### Exercise instructions
Write out again, exactly, the lines below starting at the one with "date : 2018-03-14 # Data [10, 33, 114, 43]" and ending at the one with "coments : # Comentaris [10, 61, 110, 71]".

### Materials provided
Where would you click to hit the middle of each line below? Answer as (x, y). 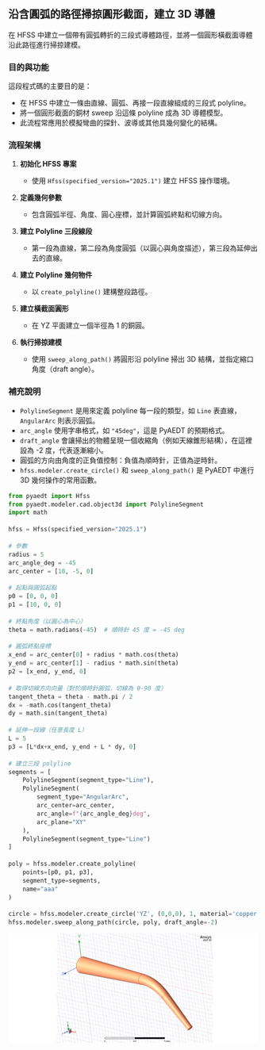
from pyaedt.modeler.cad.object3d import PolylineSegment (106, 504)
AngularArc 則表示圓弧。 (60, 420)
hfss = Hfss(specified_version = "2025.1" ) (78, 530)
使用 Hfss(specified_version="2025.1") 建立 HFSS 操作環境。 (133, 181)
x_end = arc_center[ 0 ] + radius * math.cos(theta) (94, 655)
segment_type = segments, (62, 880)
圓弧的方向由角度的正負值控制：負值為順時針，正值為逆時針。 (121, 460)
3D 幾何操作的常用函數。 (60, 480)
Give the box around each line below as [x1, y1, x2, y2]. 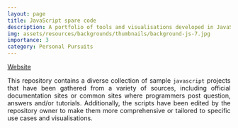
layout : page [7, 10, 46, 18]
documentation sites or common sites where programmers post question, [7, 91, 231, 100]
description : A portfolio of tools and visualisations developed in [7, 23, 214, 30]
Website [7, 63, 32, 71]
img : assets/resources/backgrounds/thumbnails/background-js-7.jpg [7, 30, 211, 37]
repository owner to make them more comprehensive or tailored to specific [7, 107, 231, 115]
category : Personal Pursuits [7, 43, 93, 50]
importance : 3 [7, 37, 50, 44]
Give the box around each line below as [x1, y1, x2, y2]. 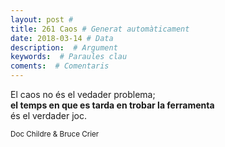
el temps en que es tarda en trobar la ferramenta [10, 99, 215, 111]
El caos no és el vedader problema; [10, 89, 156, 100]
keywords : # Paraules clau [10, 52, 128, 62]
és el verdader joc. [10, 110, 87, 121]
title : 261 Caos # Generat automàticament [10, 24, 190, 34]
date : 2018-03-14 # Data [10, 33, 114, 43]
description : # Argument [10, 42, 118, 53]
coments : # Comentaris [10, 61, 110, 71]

...

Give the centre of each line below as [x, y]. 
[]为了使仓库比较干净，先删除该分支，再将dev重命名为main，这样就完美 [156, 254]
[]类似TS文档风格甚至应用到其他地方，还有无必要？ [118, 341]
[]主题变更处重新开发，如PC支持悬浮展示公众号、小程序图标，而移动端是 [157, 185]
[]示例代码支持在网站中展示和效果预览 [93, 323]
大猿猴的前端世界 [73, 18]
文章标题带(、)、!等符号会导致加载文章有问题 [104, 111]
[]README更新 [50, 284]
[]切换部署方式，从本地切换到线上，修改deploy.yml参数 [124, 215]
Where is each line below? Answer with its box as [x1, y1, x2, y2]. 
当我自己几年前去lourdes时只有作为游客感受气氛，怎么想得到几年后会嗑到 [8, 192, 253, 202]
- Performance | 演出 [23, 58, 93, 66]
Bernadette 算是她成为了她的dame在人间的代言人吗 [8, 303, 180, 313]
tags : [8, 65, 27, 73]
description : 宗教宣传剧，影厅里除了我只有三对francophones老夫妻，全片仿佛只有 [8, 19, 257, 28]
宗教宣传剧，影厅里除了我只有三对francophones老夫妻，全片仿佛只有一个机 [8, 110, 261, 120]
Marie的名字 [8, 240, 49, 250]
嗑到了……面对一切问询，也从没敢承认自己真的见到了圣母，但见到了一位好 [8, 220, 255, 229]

### Result of the task
date : 2018-03-14 # Data [10, 33, 114, 43]
description : # Argument [10, 42, 118, 53]
coments : # Comentaris [10, 61, 110, 71]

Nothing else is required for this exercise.